I am doomed to roam the night errantly—erratically—unmistakably me—myself—lurking bodiless—condensing all my energy in order to ordain a voice as big as a body that had no flesh to give it weight.  I had a purpose to survive and a vengeance to redeem.  I had to come back from the dead, break through the massy cerements and become light.   I was as light as a beer—and as heavy as a burden—oh, heavy burden—touch me—and you’ll touch the incandescent air of a fragile chimera—inodorous—incolorous—nothing but rage—purpose—sheer energy—inspiration—this apparition—this portentous, monstrous, miracle of an image. And what is a ghost but an apparition of a flash of something that appears and disappears—a voice that dissolves in the face of the sun.  Swear by my sword—swear.  A proposition—a reminder—of something ghastly—that is nowhere to be found but in the dust of merriment.  

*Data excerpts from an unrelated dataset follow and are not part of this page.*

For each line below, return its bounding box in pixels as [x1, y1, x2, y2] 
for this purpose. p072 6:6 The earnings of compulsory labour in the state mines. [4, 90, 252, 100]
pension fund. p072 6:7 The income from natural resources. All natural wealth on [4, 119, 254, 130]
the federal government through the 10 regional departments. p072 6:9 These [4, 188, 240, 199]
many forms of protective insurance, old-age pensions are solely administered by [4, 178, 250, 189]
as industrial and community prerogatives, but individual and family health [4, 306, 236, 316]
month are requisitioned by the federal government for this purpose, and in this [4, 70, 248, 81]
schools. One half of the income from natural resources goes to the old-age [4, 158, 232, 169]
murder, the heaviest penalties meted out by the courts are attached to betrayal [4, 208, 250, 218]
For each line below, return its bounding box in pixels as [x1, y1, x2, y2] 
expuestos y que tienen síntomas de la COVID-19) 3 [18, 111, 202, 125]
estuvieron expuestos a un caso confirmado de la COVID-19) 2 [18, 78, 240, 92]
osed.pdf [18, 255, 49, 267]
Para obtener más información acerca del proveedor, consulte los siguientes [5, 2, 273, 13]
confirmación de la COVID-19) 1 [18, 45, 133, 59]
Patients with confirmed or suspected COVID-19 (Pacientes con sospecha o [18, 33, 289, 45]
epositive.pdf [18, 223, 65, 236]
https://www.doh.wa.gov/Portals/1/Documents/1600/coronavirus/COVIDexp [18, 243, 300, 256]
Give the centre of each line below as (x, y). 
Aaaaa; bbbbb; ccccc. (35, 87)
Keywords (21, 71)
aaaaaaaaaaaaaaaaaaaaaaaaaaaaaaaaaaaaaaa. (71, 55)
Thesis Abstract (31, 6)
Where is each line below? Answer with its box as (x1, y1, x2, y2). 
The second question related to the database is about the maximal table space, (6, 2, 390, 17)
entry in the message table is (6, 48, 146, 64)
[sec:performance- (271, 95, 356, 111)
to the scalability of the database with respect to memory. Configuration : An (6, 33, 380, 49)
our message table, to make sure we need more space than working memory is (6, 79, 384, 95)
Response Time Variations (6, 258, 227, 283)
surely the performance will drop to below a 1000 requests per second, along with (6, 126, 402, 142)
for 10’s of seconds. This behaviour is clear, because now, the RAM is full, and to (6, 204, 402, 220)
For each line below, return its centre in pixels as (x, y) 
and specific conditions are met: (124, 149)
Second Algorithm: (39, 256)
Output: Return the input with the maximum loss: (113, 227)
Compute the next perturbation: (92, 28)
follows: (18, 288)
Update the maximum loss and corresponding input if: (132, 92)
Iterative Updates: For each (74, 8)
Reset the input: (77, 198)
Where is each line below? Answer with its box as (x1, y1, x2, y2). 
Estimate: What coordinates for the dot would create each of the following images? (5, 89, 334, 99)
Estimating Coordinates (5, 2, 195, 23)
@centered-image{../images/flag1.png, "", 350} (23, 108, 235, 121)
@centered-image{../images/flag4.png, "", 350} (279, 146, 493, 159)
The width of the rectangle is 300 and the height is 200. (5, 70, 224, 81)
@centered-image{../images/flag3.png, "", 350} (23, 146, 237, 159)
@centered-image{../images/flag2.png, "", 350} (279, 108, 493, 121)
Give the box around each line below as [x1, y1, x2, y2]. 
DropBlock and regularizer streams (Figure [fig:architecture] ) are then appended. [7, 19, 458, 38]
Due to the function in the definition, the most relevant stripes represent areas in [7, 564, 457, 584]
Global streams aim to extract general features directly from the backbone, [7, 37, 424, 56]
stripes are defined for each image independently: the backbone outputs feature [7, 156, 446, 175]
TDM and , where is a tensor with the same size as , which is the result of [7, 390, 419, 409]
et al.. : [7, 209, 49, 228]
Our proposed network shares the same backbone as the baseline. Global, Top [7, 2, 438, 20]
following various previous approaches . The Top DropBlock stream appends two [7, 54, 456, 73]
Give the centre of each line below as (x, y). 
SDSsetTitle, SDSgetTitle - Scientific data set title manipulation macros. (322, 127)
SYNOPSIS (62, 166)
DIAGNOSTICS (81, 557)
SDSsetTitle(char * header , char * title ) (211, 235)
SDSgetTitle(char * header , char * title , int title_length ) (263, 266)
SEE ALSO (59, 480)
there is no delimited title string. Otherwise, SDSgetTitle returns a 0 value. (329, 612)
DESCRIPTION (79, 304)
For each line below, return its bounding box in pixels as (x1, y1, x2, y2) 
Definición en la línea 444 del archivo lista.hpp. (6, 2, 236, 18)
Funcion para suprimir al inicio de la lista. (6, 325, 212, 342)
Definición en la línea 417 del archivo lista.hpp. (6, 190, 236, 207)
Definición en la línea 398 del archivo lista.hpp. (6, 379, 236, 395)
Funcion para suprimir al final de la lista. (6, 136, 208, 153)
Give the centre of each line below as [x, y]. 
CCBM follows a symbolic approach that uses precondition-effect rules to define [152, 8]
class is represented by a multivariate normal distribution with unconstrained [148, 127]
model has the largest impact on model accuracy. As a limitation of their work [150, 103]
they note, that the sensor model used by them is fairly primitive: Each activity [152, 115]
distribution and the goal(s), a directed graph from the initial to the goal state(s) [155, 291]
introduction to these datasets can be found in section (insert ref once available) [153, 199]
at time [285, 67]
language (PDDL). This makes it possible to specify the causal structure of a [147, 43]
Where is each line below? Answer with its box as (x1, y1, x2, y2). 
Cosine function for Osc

It’s not the past that I miss.  It’s the losses I miss.  I am lost when I miss what I have lost.  It’s like looking for the missing thing.  If I find the thing—in my mind’s eye—it comes as a visitation like the ghost of my father.  But at least with the thing, I can find another thing, yes, I can replace the past with the present.  So that I don’t have to miss the thing I lost.  Isn’t this what my mother did.  She replaced one body with another body.  But is the body the thing to catch the spirit of the King.  For the body was with the king but the king was not with the body.  For if the sun breeds maggots in a dead dog.  And who do you think is the dead dog?  Polonius is the dead dog.  Of course, didn’t you notice the foreshadowing—like when Gertrude was going to be poisoned—I had said to her beforehand: 

—You will not leave until I set you off a glass where you’ll see the inmost part in you.

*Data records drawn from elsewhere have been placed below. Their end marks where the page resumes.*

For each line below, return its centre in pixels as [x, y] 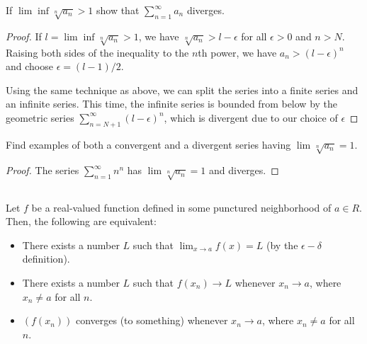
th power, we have [237, 52]
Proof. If [24, 36]
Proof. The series [43, 170]
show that [118, 10]
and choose [29, 66]
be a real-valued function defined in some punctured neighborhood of [181, 207]
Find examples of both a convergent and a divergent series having [148, 144]
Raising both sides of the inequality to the [97, 52]
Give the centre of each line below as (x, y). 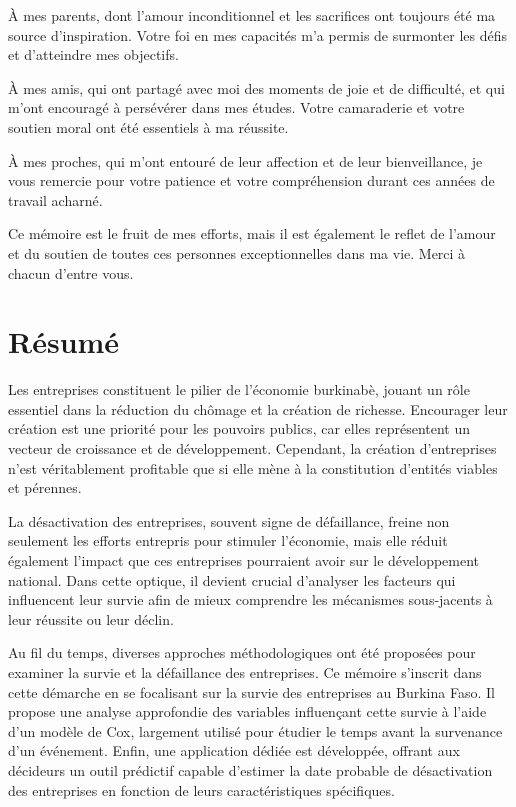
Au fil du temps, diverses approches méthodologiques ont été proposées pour (242, 652)
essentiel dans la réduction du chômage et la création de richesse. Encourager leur (258, 408)
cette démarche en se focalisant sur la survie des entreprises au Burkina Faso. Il (251, 691)
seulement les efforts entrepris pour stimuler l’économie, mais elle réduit (228, 540)
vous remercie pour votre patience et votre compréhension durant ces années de (251, 180)
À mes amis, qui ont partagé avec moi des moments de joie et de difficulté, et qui (256, 87)
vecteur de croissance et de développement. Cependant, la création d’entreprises (252, 448)
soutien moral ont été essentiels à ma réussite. (148, 126)
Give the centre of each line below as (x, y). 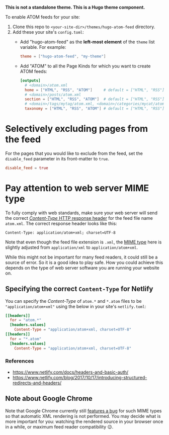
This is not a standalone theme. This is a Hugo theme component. (75, 7)
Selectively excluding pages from (77, 129)
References (20, 361)
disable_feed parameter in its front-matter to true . (57, 158)
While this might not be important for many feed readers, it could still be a (81, 257)
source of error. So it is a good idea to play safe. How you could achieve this (84, 262)
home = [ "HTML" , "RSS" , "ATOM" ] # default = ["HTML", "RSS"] (94, 90)
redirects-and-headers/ (37, 383)
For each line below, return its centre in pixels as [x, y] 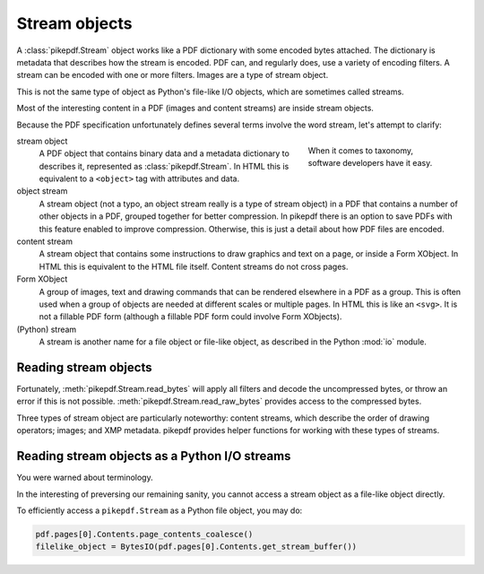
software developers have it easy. [370, 163]
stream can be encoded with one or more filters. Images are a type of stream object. [173, 75]
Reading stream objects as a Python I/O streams [154, 456]
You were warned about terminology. [85, 478]
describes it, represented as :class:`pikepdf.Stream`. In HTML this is [164, 166]
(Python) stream [47, 329]
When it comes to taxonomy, [361, 150]
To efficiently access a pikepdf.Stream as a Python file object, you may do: [160, 510]

And Polonius was not only the dead dog before he was dead, but also the good kissing carrion because he represents the body—sniff—the putrefied body—in the lobby of the castle, with flies flying around him, and the worms of life ready to devour his flesh that smells, piu, worse than the skull of Yorick.  Warm meat, fattening meat, eat, maggots, eat.  Oh, how weary, stale, flat and unprofitable seems to me all the uses of this world.  That it should come to this—but two month old, not so much, not two—that he was so loving to my mother—and now he is a ghost—a ghost with no groins to reckon his loins.  Perturbed spirit, rest inside the body of this asskissing carrion—who was, in life, a prating knave.  


Alas, poor Yorick, in this distracted globe, where the table of my memory is set to lament the grief of death.  These teeth are the only memories left of those flashes of merriment that were wont to set the table on a roar.  No one now to mock your own grinnings—except the ghost—with its shattered shadow—posing frontal to your skull—not mocking it—but setting it aglow.  Fie on it, ah, fie—that it should come to this—from Hyperion to a Satyr—to a shadow of a dream—the glass of fashion and the mould of form—turned into a twisted stump of petrified bone by disgusted, unwanted worms of gluttony—fie on it, ah, fie—that it should come to this—things rank and gross in nature possess it merely—what a noble mind is here overthrown—the shadow of a dream—shattered to smithereens—twig-twig—to shattered fortune and dreams—that it should come to this—but two months old, not so, not so much, not so, the funeral ovens baking the wedding cake with a candle flame—perturbed spirit—rest in peace—in this distracted globe while to my shame I see the imminent death of 20,000 men that for a ducat or a trifle of luck go to their graves like beds.  Alexander died, Alexander was buried, Alexander returneth to dust, the dust is earth, of earth we make our own lump sums and our grinnings to reckon our groans—and that’s the end—imperious Caesar dead, dead and turned to clay.